It is a Tuesday afternoon. Your customer-facing chatbot, the one that handles 60 percent of your tier-one support tickets, starts generating responses that contain fragments of other customers' personal data. Your support team notices within an hour. Your engineering team confirms the issue within two. But it takes your leadership team six hours to decide whether to shut the system down, because nobody knows who has the authority to pull the plug on a revenue-critical AI system.
By the time the chatbot goes offline, screenshots of the leaked data are circulating on social media. You have a full-blown crisis, and the root cause was not the model failure itself. It was the absence of a plan for when the model failed.
Every mature engineering organization has an incident response plan for server outages, security breaches, and data leaks. Almost none have an equivalent plan for AI-specific failures. This is a critical gap, because AI failures are fundamentally different from traditional software failures.
A crashed server produces a clear error state. An AI failure can be subtle and ongoing: a recommendation engine slowly drifting toward biased outputs, a fraud detection model gradually increasing its false positive rate, a content moderation system quietly suppressing legitimate speech. These failures do not trigger alerts in your existing monitoring stack because the system is technically "working." It is just working badly.
Your incident response plan needs to address three distinct failure modes. Sudden failures are the easiest to detect: a model crashes, returns errors, or produces obviously nonsensical outputs. These are handled by existing reliability engineering practices.
Drift failures are more dangerous. The model's performance degrades slowly over weeks or months as the input data distribution shifts away from the training data. By the time anyone notices, the accumulated damage to customer trust or decision quality can be substantial.
Adversarial failures are the most complex. A bad actor deliberately manipulates inputs to force the model into producing harmful outputs. This requires detection capabilities that most organizations have not built, and response protocols that cross the boundary between engineering and security teams.
A functional AI incident response plan requires four components. First, a classification matrix that maps failure types to severity levels with pre-defined escalation paths. Not every anomaly is a crisis. Your team needs clear criteria for when to investigate, when to escalate, and when to shut down.
Second, authority protocols. Decide now, not during the incident, who has the power to take an AI system offline. If your revenue-critical model starts misbehaving on a Saturday night, the on-call engineer needs to know they have explicit authorization to shut it down without waiting for three levels of management approval.

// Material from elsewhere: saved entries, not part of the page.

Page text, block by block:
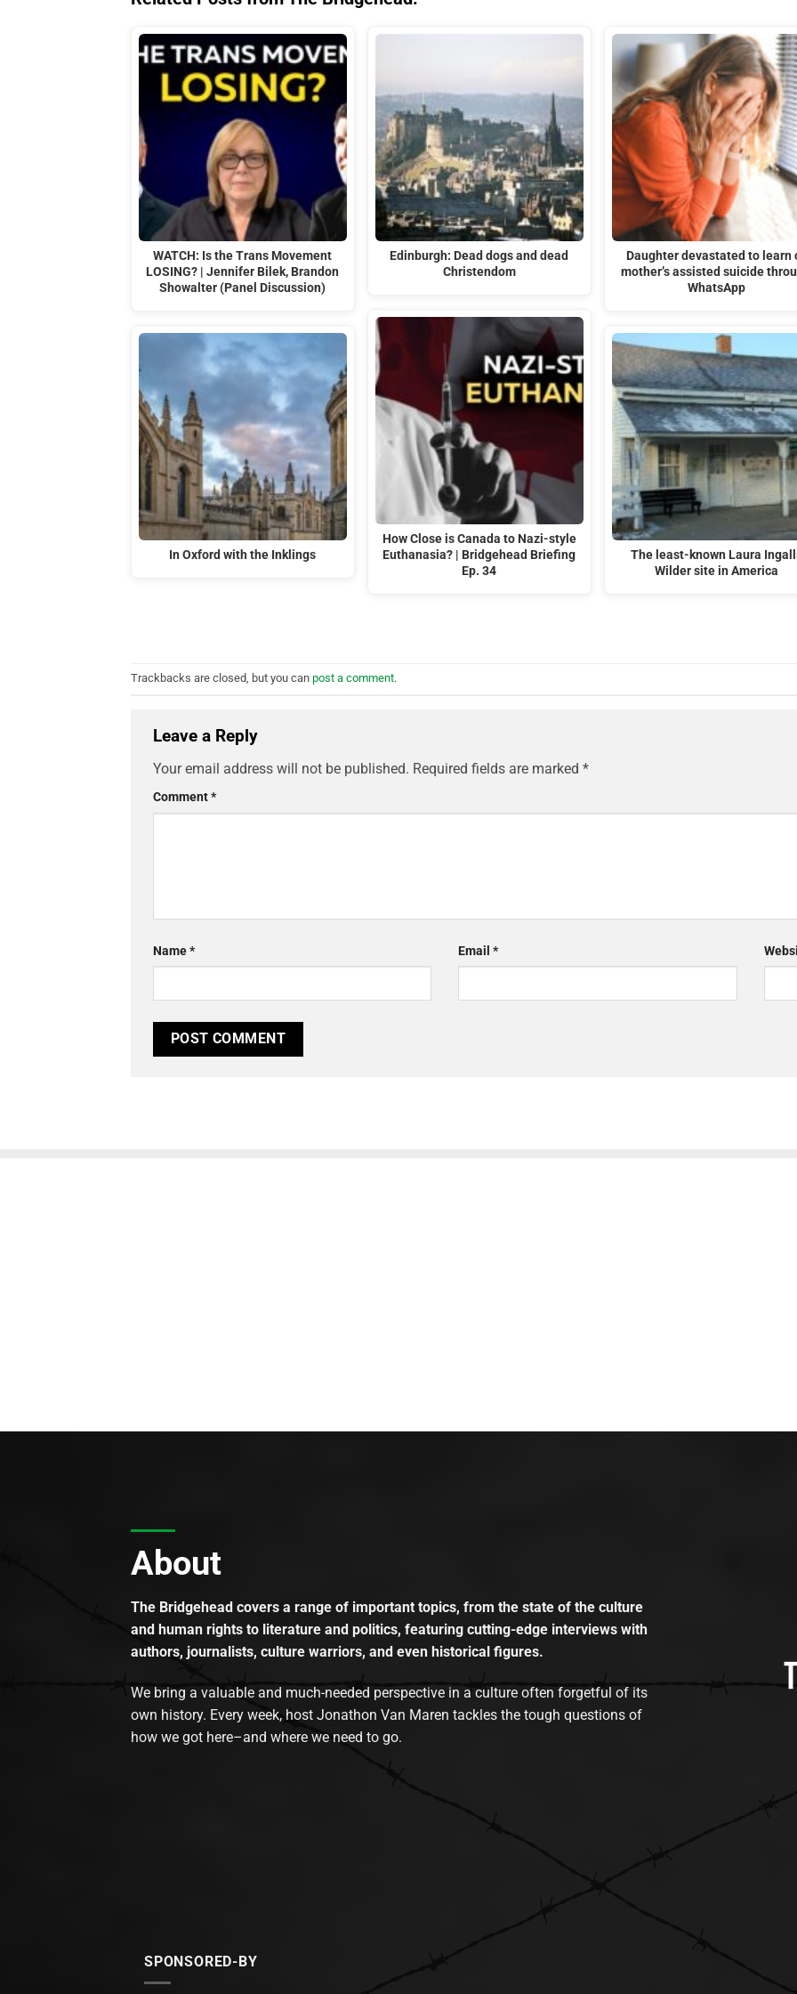
WATCH: Is the Trans Movement
LOSING? | Jennifer Bilek, Brandon
Showalter (Panel Discussion)
In Oxford with the Inklings
Edinburgh: Dead dogs and dead
Christendom
How Close is Canada to Nazi-style
Euthanasia? | Bridgehead Briefing
Ep. 34
Daughter devastated to learn
mother’s assisted suicide
WhatsApp
The least-known Laura
Wilder site in America
Trackbacks are closed, but you can post a comment.
Leave a Reply
Your email address will not be published. Required fields are marked *
Comment*
Name* Email*
About
The Bridgehead covers a range of important topics, from the state of the culture
and human rights to literature and politics, featuring cutting-edge interviews with
authors, journalists, culture warriors, and even historical figures.
We bring a valuable and much-needed perspective in a culture often forgetful of its
own history. Every week, host Jonathon Van Maren tackles the tough questions of
how we got here–and where we need to go.
SPONSORED-BY

Third, a communication template. Under the EU AI Act, providers of high-risk AI systems have reporting obligations for serious incidents. Having pre-drafted notification templates for regulators, affected users, and internal stakeholders saves critical hours during a crisis.
Fourth, a post-mortem process specifically designed for AI failures. Traditional post-mortems focus on "what code broke." AI post-mortems need to ask harder questions: what data caused the drift, what monitoring gap allowed it to reach production, and what organizational incentive prevented someone from flagging the issue earlier.
Building and maintaining an AI incident response capability has real costs. It requires dedicated training for on-call staff, regular simulation exercises, and investment in AI-specific monitoring tools that go beyond traditional application performance management. Your engineering team will resist the additional on-call burden, and leadership will question the ROI of preparing for failures that have not happened yet.
The counter-argument is simple: the cost of an unmanaged AI incident in a regulated industry is measured in regulatory fines, litigation, and permanent reputational damage. The cost of preparation is measured in engineering hours and a few tabletop exercises per quarter.
Run a simple test this week. Walk up to the engineer responsible for your most critical AI system and ask: "If this model started producing harmful outputs right now, what is the step-by-step process to contain it?" If the answer takes more than thirty seconds or involves the phrase "I'd probably," you do not have a plan. You have a hope. Start building the playbook today.